I disagree with Cloudflare about the exact degree to which solving that challenge justifies and excuses harming the open web and I disagree with Cloudflare's idealistic fantasy that fully solving that challenge is possible without significantly harming the open web. I disagree with some of their product directions and metrics not because I'm idealistic about alternatives but because I'm realistic about the outcomes of what Cloudflare is doing right now.

account42 1051 days ago

So block clients that are being abusive, not "bots".

dcow 1052 days ago

Of course I'd agree that if a robot is following the rules and behaving indistinguishably from a human but maybe just a little more quickly, then it shouldn't be pre-judged (and our detection should accommodate). But here we're talking about robots without agency being e.g. used in botnets to abuse services, or otherwise not following the rules.

ipaddr 1052 days ago

All clients follow the rules if you enforce them. Break rate limit and get a timeout. Settle your payment before you send the product using bitcoin instead of Visa which is not able to do this.

semiquaver 1052 days ago

You’re so close to getting it.

  > Break rate limit and get a timeout

And what exactly should the rate limit key be? From your username I’m sure you are aware that it can’t be the IP address.

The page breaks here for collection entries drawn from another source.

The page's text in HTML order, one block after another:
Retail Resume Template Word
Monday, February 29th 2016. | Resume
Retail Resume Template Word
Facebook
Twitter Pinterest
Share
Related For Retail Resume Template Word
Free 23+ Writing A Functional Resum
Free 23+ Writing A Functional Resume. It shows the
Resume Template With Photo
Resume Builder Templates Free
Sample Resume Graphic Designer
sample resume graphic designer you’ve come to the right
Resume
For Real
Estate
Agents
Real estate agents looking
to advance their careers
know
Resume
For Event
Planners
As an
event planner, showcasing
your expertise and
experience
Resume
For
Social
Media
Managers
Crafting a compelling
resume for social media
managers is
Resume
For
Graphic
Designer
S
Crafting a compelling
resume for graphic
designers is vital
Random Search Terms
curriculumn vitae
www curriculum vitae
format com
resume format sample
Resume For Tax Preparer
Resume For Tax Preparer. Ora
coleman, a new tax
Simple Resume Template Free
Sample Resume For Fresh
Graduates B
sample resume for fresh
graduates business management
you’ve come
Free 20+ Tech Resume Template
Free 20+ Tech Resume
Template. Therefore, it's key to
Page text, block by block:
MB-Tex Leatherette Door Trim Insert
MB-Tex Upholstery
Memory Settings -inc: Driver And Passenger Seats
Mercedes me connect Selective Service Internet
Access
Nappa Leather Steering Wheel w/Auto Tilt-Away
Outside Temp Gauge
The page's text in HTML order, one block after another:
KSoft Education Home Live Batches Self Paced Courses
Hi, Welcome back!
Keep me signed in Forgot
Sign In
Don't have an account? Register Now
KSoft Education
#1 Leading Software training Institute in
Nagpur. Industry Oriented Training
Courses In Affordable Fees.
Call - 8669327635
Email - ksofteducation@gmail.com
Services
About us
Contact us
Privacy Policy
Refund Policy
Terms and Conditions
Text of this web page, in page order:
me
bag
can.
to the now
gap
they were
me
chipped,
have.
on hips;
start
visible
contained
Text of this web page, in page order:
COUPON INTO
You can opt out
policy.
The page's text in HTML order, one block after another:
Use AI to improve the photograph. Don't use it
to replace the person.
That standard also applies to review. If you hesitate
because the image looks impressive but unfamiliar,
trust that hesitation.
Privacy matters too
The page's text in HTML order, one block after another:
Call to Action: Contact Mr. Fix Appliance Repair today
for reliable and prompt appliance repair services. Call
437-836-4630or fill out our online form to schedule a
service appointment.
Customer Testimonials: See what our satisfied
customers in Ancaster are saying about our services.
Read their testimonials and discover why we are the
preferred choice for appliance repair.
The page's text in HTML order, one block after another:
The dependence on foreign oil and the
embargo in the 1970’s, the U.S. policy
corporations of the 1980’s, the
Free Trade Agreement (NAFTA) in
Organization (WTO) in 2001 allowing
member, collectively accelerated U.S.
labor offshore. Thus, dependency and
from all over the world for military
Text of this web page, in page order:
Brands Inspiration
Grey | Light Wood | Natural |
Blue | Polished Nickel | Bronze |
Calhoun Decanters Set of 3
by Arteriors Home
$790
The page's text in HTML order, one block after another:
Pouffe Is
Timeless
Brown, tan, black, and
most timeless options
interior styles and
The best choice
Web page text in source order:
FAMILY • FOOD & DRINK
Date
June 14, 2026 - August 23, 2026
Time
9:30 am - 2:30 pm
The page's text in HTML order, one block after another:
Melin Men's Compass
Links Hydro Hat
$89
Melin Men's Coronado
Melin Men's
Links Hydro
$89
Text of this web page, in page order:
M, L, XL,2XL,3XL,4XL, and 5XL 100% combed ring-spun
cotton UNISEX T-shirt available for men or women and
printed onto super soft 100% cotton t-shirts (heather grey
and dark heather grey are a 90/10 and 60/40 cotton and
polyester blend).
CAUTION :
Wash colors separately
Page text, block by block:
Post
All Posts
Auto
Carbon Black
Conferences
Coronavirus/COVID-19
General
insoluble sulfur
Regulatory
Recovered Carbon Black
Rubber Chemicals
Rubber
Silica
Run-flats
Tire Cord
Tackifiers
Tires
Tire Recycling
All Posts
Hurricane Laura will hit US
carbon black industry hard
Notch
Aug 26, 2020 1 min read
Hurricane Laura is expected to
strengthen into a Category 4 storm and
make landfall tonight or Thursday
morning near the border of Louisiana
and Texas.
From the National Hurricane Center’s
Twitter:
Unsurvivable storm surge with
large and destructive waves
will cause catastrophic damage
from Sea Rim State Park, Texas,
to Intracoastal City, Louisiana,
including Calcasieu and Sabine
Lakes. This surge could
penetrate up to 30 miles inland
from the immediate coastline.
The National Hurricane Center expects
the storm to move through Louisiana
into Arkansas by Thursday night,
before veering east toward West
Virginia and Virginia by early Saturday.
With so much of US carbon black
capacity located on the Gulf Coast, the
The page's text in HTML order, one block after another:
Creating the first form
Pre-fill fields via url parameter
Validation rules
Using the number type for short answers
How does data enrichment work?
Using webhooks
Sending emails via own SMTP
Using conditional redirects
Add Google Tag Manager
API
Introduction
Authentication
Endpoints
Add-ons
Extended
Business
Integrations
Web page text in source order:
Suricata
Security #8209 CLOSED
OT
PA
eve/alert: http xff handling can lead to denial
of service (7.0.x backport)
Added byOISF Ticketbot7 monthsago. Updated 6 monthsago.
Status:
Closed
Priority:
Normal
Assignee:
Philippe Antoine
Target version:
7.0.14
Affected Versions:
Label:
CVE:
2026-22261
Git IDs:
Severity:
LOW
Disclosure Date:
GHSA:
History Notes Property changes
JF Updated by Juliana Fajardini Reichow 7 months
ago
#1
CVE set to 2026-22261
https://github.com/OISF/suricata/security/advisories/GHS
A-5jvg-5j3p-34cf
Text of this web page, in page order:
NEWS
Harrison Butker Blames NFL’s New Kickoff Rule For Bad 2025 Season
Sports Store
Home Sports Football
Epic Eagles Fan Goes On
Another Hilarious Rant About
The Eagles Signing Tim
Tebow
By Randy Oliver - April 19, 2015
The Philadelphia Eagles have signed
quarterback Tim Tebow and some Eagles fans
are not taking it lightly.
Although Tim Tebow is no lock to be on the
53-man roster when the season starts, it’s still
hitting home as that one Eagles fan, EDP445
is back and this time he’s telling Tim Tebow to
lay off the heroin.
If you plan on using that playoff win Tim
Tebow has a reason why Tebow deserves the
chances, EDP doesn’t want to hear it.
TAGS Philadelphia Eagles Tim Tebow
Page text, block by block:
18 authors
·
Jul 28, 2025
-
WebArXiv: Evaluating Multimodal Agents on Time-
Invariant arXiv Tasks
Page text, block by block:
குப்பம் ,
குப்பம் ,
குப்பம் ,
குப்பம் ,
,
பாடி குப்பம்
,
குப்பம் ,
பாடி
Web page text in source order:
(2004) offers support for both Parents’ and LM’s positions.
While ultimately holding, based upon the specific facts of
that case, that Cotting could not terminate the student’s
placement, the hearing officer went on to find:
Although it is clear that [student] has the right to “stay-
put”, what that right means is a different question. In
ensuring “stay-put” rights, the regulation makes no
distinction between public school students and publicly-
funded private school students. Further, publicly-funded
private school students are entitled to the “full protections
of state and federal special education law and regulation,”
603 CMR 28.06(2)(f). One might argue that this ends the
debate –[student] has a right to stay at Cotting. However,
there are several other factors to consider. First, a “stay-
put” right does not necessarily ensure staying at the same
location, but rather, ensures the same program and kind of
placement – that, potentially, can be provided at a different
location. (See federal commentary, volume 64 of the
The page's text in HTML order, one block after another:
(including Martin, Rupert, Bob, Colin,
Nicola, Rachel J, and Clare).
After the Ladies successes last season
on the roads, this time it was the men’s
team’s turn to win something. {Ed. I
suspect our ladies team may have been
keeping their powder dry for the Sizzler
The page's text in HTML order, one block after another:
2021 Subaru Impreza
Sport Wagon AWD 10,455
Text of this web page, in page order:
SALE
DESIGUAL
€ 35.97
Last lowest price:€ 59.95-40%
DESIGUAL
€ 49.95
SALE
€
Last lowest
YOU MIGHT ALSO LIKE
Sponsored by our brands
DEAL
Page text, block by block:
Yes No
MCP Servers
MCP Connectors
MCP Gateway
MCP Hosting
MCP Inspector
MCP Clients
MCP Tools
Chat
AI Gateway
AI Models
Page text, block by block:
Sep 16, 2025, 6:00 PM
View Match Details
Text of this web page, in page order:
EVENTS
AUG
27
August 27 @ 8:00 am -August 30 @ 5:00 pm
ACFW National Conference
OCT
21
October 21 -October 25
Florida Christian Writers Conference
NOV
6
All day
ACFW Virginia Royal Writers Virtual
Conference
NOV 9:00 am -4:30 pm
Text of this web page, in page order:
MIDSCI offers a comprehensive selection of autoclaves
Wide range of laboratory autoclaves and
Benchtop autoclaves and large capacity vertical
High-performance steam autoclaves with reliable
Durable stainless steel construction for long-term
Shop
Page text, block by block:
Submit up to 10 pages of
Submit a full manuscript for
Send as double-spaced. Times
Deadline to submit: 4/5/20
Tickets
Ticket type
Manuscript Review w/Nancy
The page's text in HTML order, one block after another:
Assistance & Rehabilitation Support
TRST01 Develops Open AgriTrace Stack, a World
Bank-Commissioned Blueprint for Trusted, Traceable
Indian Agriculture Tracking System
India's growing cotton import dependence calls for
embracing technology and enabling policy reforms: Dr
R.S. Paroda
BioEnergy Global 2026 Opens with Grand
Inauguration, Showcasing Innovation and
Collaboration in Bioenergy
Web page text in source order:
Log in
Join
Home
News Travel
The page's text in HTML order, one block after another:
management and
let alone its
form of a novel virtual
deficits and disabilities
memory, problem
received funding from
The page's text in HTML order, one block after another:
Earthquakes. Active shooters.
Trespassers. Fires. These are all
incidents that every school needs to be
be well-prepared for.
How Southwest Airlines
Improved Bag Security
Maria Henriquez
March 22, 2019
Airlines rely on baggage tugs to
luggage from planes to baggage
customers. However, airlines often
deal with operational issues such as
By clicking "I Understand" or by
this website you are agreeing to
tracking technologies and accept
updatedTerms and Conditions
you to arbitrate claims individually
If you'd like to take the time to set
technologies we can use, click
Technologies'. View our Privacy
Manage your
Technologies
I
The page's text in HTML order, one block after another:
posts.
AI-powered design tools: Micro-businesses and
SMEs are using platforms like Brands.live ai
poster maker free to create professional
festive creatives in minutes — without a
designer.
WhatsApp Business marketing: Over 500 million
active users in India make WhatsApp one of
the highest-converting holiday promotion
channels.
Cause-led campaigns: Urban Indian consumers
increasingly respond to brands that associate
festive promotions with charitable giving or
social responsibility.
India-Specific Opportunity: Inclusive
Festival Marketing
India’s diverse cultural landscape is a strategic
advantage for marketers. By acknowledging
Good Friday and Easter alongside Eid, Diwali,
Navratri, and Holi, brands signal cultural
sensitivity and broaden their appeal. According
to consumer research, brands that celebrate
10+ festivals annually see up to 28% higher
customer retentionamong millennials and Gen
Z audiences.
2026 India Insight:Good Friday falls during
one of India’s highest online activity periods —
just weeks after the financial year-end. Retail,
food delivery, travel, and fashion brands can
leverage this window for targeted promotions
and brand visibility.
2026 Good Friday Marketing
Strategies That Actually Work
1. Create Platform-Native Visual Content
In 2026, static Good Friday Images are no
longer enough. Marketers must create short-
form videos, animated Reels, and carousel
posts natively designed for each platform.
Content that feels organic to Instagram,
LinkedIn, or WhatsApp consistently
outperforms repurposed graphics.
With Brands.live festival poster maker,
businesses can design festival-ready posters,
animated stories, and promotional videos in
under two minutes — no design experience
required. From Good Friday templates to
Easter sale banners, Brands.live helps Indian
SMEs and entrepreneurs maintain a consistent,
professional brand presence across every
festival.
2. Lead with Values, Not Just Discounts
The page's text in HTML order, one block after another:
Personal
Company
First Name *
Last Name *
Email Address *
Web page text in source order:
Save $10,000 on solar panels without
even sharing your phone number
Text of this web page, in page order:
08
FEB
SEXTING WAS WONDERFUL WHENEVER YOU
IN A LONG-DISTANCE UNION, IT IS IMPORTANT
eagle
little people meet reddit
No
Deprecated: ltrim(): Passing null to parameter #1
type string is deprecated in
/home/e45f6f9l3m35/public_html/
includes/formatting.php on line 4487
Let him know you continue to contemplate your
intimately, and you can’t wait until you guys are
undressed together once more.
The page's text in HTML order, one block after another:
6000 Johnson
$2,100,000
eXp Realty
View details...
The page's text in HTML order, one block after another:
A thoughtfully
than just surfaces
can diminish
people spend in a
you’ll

It sounds like you’re coming at this from an authenticated API perspective where client identity is a given and anonymous access is the exception. The web inverts this, making everything much more difficult and necessitating the sort of fingerprinting that is at issue in this article and I presume you are opposed to.

enigmurl 1052 days ago

Isn't the point that Cloudfare is essentially enforcing the rules then?